**Task goal**
Every entry below should be restated word for word, except for its images.

**Record set**
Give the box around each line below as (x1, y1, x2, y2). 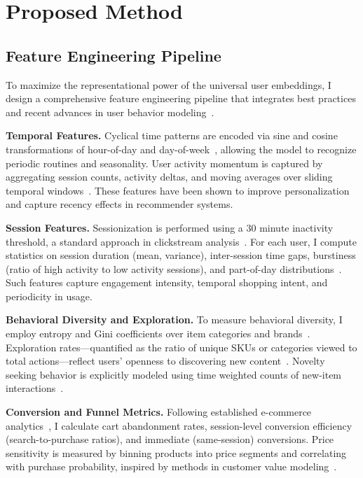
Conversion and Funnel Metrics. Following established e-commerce (6, 405, 312, 419)
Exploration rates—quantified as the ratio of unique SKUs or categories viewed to (6, 339, 357, 354)
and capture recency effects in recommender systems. (6, 197, 233, 211)
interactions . (6, 381, 64, 395)
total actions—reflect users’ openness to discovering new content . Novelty (6, 353, 325, 368)
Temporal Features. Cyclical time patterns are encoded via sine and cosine (6, 128, 338, 143)
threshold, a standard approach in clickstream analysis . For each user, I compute (6, 234, 357, 248)
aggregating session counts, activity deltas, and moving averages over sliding (6, 169, 333, 184)
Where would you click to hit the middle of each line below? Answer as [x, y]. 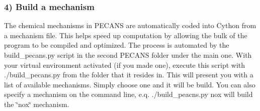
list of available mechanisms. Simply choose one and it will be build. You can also [130, 84]
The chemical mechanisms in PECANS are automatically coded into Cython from [130, 25]
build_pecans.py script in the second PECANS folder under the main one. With [128, 55]
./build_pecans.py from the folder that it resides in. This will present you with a [129, 75]
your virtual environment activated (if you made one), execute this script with [125, 65]
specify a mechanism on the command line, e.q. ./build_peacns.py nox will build [128, 94]
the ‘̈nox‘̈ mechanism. [37, 104]
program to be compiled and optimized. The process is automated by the [117, 45]
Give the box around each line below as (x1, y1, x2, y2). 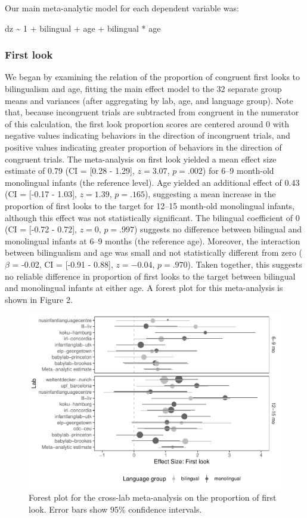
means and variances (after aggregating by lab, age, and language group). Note (5, 94, 293, 106)
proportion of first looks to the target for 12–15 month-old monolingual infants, (5, 199, 294, 212)
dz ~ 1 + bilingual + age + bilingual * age (5, 22, 161, 34)
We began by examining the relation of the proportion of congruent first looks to (5, 71, 300, 83)
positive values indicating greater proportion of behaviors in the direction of (5, 140, 282, 153)
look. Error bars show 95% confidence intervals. (29, 503, 202, 515)
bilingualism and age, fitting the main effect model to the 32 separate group (5, 82, 282, 94)
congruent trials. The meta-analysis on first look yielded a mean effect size (5, 152, 277, 165)
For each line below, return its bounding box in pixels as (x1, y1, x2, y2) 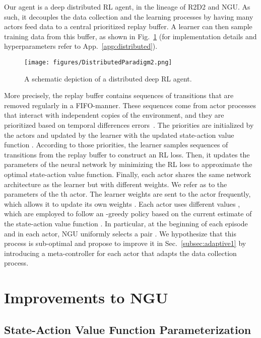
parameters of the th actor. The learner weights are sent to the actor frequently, (4, 189, 251, 199)
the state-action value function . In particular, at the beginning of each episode (4, 218, 248, 228)
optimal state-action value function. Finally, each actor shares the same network (4, 168, 251, 179)
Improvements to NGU (4, 287, 168, 308)
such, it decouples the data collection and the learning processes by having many (4, 11, 253, 22)
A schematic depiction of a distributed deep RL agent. (24, 73, 192, 83)
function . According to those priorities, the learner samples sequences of (4, 139, 228, 150)
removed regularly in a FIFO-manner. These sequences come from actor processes (4, 100, 256, 110)

**Result of this task**
Give the box around each line below as (x1, y1, x2, y2). 
Conversion and Funnel Metrics. Following established e-commerce (6, 405, 312, 419)
Exploration rates—quantified as the ratio of unique SKUs or categories viewed to (6, 339, 357, 354)
and capture recency effects in recommender systems. (6, 197, 233, 211)
interactions . (6, 381, 64, 395)
total actions—reflect users’ openness to discovering new content . Novelty (6, 353, 325, 368)
Temporal Features. Cyclical time patterns are encoded via sine and cosine (6, 128, 338, 143)
threshold, a standard approach in clickstream analysis . For each user, I compute (6, 234, 357, 248)
aggregating session counts, activity deltas, and moving averages over sliding (6, 169, 333, 184)
Where would you click to hit the middle of each line below? Answer as [x, y]. 
list of available mechanisms. Simply choose one and it will be build. You can also [130, 84]
The chemical mechanisms in PECANS are automatically coded into Cython from [130, 25]
build_pecans.py script in the second PECANS folder under the main one. With [128, 55]
./build_pecans.py from the folder that it resides in. This will present you with a [129, 75]
your virtual environment activated (if you made one), execute this script with [125, 65]
specify a mechanism on the command line, e.q. ./build_peacns.py nox will build [128, 94]
the ‘̈nox‘̈ mechanism. [37, 104]
program to be compiled and optimized. The process is automated by the [117, 45]
Give the box around each line below as (x1, y1, x2, y2). 
means and variances (after aggregating by lab, age, and language group). Note (5, 94, 293, 106)
proportion of first looks to the target for 12–15 month-old monolingual infants, (5, 199, 294, 212)
dz ~ 1 + bilingual + age + bilingual * age (5, 22, 161, 34)
We began by examining the relation of the proportion of congruent first looks to (5, 71, 300, 83)
positive values indicating greater proportion of behaviors in the direction of (5, 140, 282, 153)
look. Error bars show 95% confidence intervals. (29, 503, 202, 515)
bilingualism and age, fitting the main effect model to the 32 separate group (5, 82, 282, 94)
congruent trials. The meta-analysis on first look yielded a mean effect size (5, 152, 277, 165)
For each line below, return its bounding box in pixels as (x1, y1, x2, y2) 
parameters of the th actor. The learner weights are sent to the actor frequently, (4, 189, 251, 199)
the state-action value function . In particular, at the beginning of each episode (4, 218, 248, 228)
optimal state-action value function. Finally, each actor shares the same network (4, 168, 251, 179)
Improvements to NGU (4, 287, 168, 308)
such, it decouples the data collection and the learning processes by having many (4, 11, 253, 22)
A schematic depiction of a distributed deep RL agent. (24, 73, 192, 83)
function . According to those priorities, the learner samples sequences of (4, 139, 228, 150)
removed regularly in a FIFO-manner. These sequences come from actor processes (4, 100, 256, 110)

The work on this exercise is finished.